The study shows that although executive coaches have diverse backgrounds there are certain elements that often recur. Executive coaches are likely to have spent a significant part of their working lives as employees in organisations before they transition into the field of executive coaching. However having made this change most of them are now established as self-employed professionals. Their average age is a few years higher than that of professional coaches in general and the balance between men and women in this kind of work tends to vary between North America and the United Kingdom, where women are in the majority and Continental Europe where more men are taking up the role.
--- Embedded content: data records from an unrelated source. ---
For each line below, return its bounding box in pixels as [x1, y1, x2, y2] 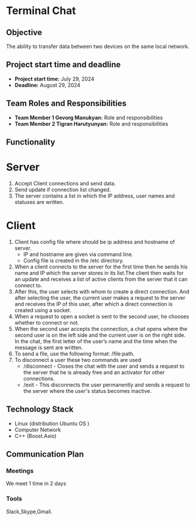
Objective [6, 27, 43, 37]
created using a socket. [14, 306, 71, 313]
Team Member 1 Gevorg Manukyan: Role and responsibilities [14, 114, 163, 121]
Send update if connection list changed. [14, 186, 111, 193]
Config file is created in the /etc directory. [23, 257, 124, 264]
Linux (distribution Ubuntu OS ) [14, 420, 90, 427]
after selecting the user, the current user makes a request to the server [14, 294, 185, 301]
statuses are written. [14, 198, 64, 205]
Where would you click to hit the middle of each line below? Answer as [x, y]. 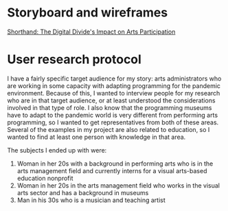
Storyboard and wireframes [88, 13]
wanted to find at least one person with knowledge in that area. [96, 137]
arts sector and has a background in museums [83, 192]
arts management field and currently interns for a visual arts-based [112, 170]
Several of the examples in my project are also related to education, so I [109, 129]
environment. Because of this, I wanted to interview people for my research [114, 93]
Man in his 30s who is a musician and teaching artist [91, 200]
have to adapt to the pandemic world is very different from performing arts [113, 115]
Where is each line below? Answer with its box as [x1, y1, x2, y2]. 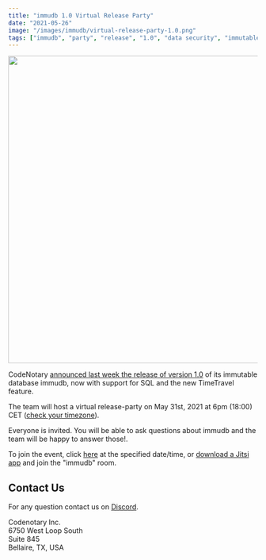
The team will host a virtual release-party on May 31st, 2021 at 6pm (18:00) [8, 402, 253, 412]
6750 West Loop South [8, 526, 83, 535]
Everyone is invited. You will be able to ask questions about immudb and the [8, 426, 256, 435]
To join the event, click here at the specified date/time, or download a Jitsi [8, 450, 249, 459]
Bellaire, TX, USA [8, 543, 65, 552]
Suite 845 [8, 535, 40, 544]
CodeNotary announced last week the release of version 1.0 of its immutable [8, 370, 258, 379]
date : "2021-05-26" [8, 19, 73, 27]
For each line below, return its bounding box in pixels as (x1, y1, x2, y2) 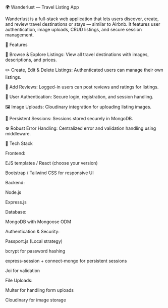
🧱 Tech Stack (5, 140, 33, 146)
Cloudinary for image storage (5, 297, 67, 303)
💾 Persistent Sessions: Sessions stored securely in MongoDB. (5, 116, 134, 121)
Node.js (5, 189, 22, 195)
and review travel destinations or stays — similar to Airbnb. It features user (5, 21, 160, 27)
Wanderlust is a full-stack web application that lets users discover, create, (5, 16, 159, 22)
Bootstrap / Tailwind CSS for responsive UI (5, 170, 94, 176)
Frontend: (5, 150, 26, 156)
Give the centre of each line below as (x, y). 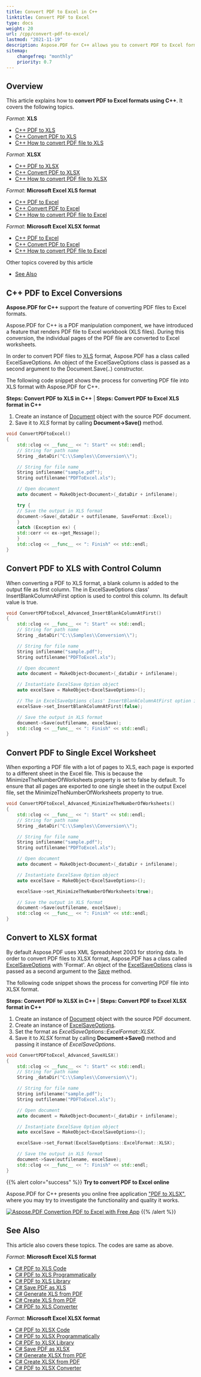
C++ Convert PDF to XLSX (47, 173)
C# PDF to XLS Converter (46, 1306)
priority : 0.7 (34, 62)
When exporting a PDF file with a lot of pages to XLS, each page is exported (100, 767)
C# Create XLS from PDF (45, 1300)
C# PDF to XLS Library (42, 1281)
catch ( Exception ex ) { (47, 528)
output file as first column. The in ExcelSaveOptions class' (78, 589)
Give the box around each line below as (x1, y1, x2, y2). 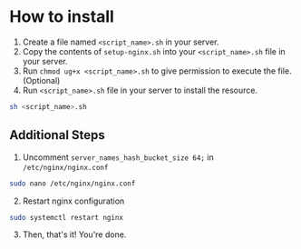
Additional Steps (9, 127, 106, 143)
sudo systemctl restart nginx (9, 213, 124, 222)
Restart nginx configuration (22, 195, 125, 206)
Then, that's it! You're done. (22, 229, 127, 240)
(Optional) (22, 75, 61, 85)
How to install (9, 6, 115, 27)
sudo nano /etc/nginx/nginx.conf (9, 179, 136, 188)
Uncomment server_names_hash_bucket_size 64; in (22, 152, 215, 163)
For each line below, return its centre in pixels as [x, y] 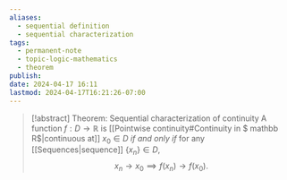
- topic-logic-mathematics [68, 59]
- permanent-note [50, 51]
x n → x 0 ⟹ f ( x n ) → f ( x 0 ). [161, 167]
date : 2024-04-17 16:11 [54, 84]
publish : [25, 76]
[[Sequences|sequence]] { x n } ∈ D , [96, 151]
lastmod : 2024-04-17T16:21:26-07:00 [77, 92]
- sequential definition [63, 26]
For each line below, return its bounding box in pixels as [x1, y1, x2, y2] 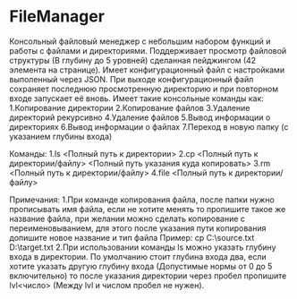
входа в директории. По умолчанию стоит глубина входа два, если [9, 251, 267, 261]
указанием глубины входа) [9, 131, 113, 141]
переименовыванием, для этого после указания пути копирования [9, 222, 267, 234]
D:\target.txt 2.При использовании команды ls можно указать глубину [9, 242, 276, 252]
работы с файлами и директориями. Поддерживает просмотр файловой [9, 45, 287, 56]
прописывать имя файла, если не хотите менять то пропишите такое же [9, 203, 286, 214]
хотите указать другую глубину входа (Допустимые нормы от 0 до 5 [9, 261, 273, 271]
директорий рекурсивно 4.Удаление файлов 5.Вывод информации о [9, 112, 271, 123]
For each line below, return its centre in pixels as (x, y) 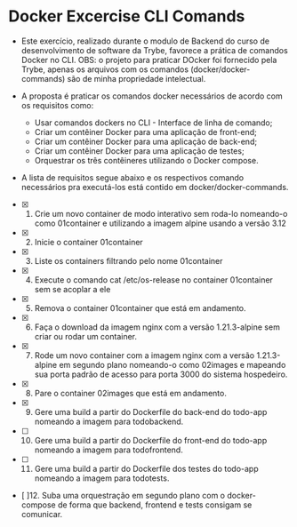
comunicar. (42, 514)
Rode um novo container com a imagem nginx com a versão (144, 355)
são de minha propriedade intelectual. (136, 78)
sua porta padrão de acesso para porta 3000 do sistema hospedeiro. (161, 374)
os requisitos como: (57, 105)
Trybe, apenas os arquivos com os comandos (104, 69)
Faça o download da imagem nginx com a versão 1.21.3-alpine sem (157, 327)
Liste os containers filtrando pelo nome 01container (128, 260)
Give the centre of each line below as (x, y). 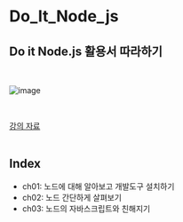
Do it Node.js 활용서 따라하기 (86, 51)
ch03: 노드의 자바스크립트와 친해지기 (86, 208)
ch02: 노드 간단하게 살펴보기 (72, 197)
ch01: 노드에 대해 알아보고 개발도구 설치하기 (98, 186)
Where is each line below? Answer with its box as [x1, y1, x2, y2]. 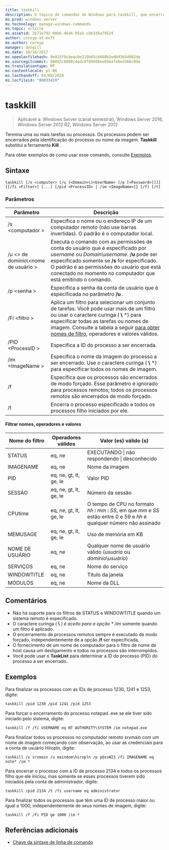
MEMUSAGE [8, 531, 37, 538]
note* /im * [5, 759, 30, 764]
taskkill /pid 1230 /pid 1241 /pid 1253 [5, 701, 92, 706]
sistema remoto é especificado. [12, 615, 78, 621]
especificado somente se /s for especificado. [50, 257, 158, 264]
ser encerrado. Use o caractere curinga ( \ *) [50, 359, 157, 366]
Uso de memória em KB [87, 531, 143, 538]
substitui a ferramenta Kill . [5, 142, 61, 148]
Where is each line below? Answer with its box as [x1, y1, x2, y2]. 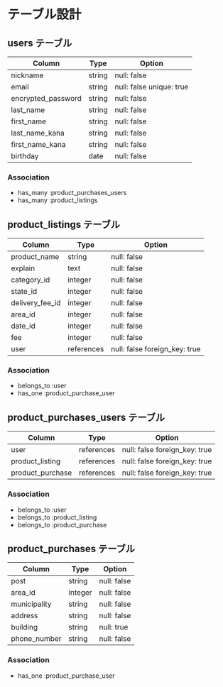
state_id [11, 287, 38, 297]
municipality [11, 599, 52, 609]
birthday [11, 151, 39, 160]
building [11, 622, 38, 632]
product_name [11, 252, 60, 262]
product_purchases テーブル [7, 542, 135, 554]
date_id [11, 321, 36, 331]
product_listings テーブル [7, 218, 121, 231]

Given executive coaches’ preference for remaining relatively independent, many of them leverage skills and practices that allow them to team up effectively with fellow colleagues when client opportunities require teams of professionals. This study tests a categorisation of types of executive coaching supplier that reflects the different configurations in which professionals organise themselves, such as being employed by a consulting firm, running a training institution or working independently with or without a network of colleagues. The study also discusses the emergence of professional communities for executive coaches, and the particular challenges which come with being a multi-disciplinary field drawing on the work of more established professions.
The study found that as organisations learn more about executive coaching they are developing their own practices and processes for working with coaches, which cover aspects such as coach and coachee selection, matching of coaches to coachees, measuring effectiveness of coaching engagements and partnering with third-party service providers.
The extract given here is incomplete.